I must confess, many years ago I was dating a woman with an attractive sister. And many times we would have sex while the sister was down the hall in her bedroom, and I would fantasize about the sister walking in, and joining in, in some capacity. But, I NEVER would have EVER verbalized this to my girlfriend, or her sister. That's why its called a fantasy.


----------



## King Ding Dong (Feb 23, 2013)

Pulling the sister card is about as low as degrading a man about his penis size. Way over the line. Run.


----------



## Faithful Wife (Oct 31, 2012)

To the OP: I hope you can hear concern in my writing voice right now, and not judgment. Here goes...

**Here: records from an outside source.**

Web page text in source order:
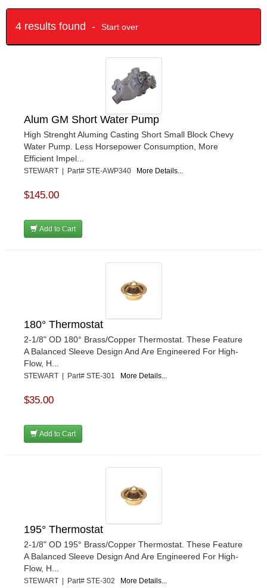
4 results found - Start over
Alum GM Short Water Pump
High Strenght Aluming Casting Short Small Block Chevy
Water Pump. Less Horsepower Consumption, More
Efficient Impel...
STEWART | Part# STE-AWP340 More Details...
$145.00
Add to Cart
180° Thermostat
2-1/8" OD 180° Brass/Copper Thermostat. These Feature
A Balanced Sleeve Design And Are Engineered For High-
Flow, H...
STEWART | Part# STE-301 More Details...
$35.00
Add to Cart
195° Thermostat
2-1/8" OD 195° Brass/Copper Thermostat. These Feature
A Balanced Sleeve Design And Are Engineered For High-
Flow, H...
STEWART | Part# STE-302 More Details...
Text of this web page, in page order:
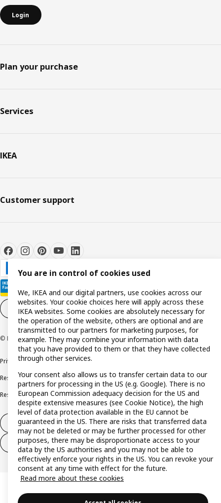
Login
Plan your purchase
Services
IKEA
Customer support
Cookie settings EN
© Inter IKEA Systems B.V. 1999-2026
Privacy policyCookie policyTerms and conditions
Responsible disclosure policyComplaints Book
Resolution of complaints and disputes
Withdraw from contract
Withdraw from contract (services)
You are in control of cookies used
We, IKEA and our digital partners, use cookies across our
websites. Your cookie choices here will apply across these
IKEA websites. Some cookies are absolutely necessary for
the operation of the website, others are optional and are
transmitted to our partners for marketing purposes, for
example. They may combine your information with data
that you have provided to them or that they have collected
through other services.
Your consent also allows us to transfer certain data to our
partners for processing in the US (e.g. Google). There is no
European Commission adequacy decision for the US and
despite extensive measures (see Cookie Notice), the high
level of data protection available in the EU cannot be
guaranteed in the US. There are risks that transferred data
may not be deleted or may be further processed for other
purposes, there may be disproportionate access to your
data by the US authorities and you may not be able to
effectively enforce your rights in the US. You can revoke your
consent at any time with effect for the future.
Read more about these cookies
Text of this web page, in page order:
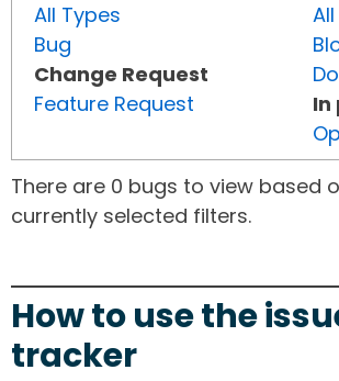
All Types
Bug
Change Request
Feature Request
In
There are 0 bugs to view based
currently selected filters.
How to use the
tracker
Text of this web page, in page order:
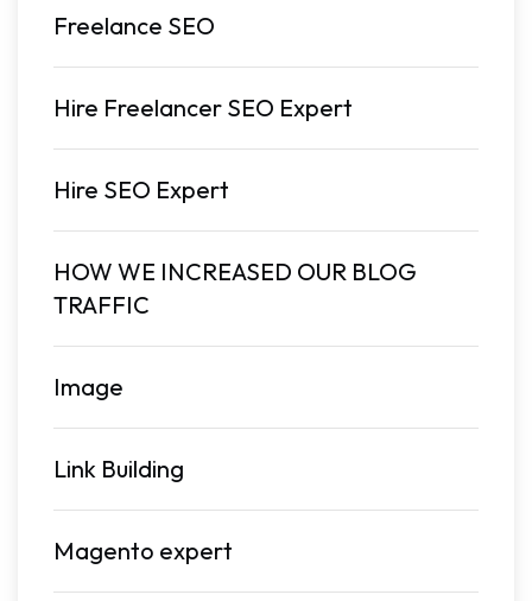
Freelance SEO
Hire Freelancer SEO Expert
Hire SEO Expert
HOW WE INCREASED OUR BLOG
TRAFFIC
Image
Link Building
Magento expert
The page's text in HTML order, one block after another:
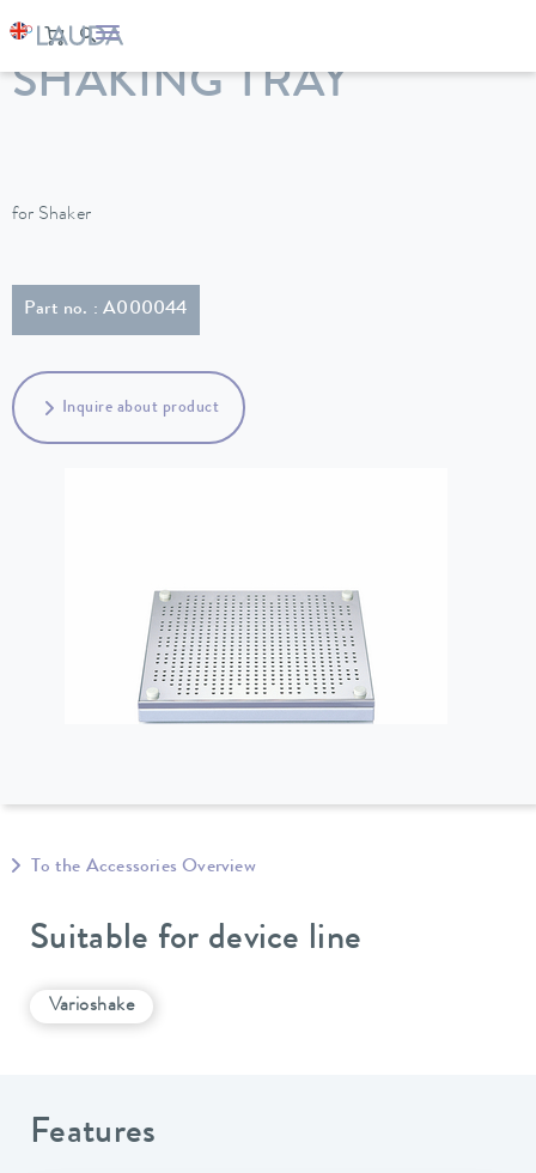
LAUDA Constant temperature equipment
SHAKING TRAY
for Shaker
Part no. : A000044
Inquire about product
To the Accessories Overview
Suitable for device line
Varioshake
Features
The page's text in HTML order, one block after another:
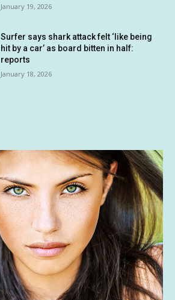
January 19, 2026
Surfer says shark attack felt ‘like being
hit by a car’ as board bitten in half:
reports
January 18, 2026
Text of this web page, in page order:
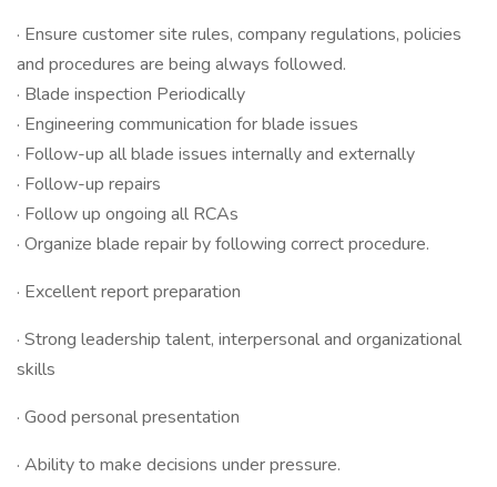
· Ensure customer site rules, company regulations, policies
and procedures are being always followed.
· Blade inspection Periodically
· Engineering communication for blade issues
· Follow-up all blade issues internally and externally
· Follow-up repairs
· Follow up ongoing all RCAs
· Organize blade repair by following correct procedure.
· Excellent report preparation
· Strong leadership talent, interpersonal and organizational
skills
· Good personal presentation
· Ability to make decisions under pressure.
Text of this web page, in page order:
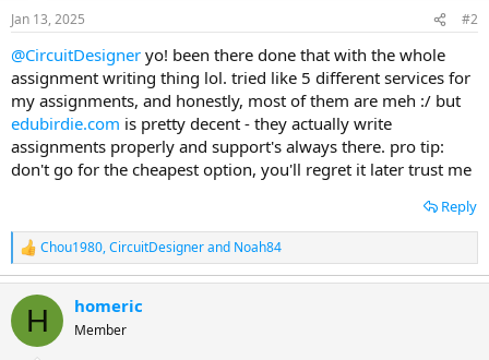
Jan 13, 2025 #2
@CircuitDesigner yo! been there done that with the whole
assignment writing thing lol. tried like 5 different services for
my assignments, and honestly, most of them are meh :/ but
edubirdie.com is pretty decent - they actually write
assignments properly and support's always there. pro tip:
don't go for the cheapest option, you'll regret it later trust me
Reply
R
e
c
i
Chou1980,CircuitDesignerand Noah84
H homeric
Member
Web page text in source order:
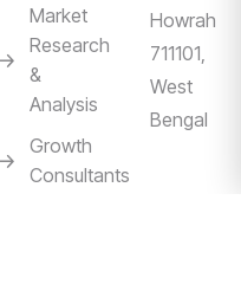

I think you should check into some counseling to specifically explore why you would have allowed someone to push past all your boundaries in such a way. It is one thing to say "I did this for the sake of our marriage and sex life", but really, there is more to it than that. Explore what is behind the reasons you have not enforced boundaries. Maybe you already know? Possible child sex abuse in your history? Whatever it is, you are not going to have happy, fulfilling sex and relationships until you address it.


----------



## JTL (Dec 14, 2009)

I'm about as dirty as one can be but i've never been into the sister/mother thing. I can get into any other scenario, almost, but incest? No thanks. I don't care if there were 2 Cindy Crawford's (in their prime), i'm not going there. 2nd cousin? Maybe. Sisters? Not a chance, not even in a fantasy.


----------



## Amplexor (Feb 13, 2008)

RandomDude said:


> :smthumbup:
> 
> Kidding? I doubt it
> Who can really say no to having twins in bed?


My wife is a twin and I have never fantasized about her or having both of them in bed. Sorry RD, that's just gross.

I tend to agree that the OP's husband is viewing too much porn and has come to the erroneous conclusion that the over the top amounts of debauchery on the internet are normal.


----------



## MissMe (Feb 26, 2013)

It's clear to me that neither of your needs are being met, and he's manipulated you into thinking hey, maybe it's ok he's chatting up strangers since I'm not giving him what he wants. IS that ok with you? 

YOU deserve better.


----------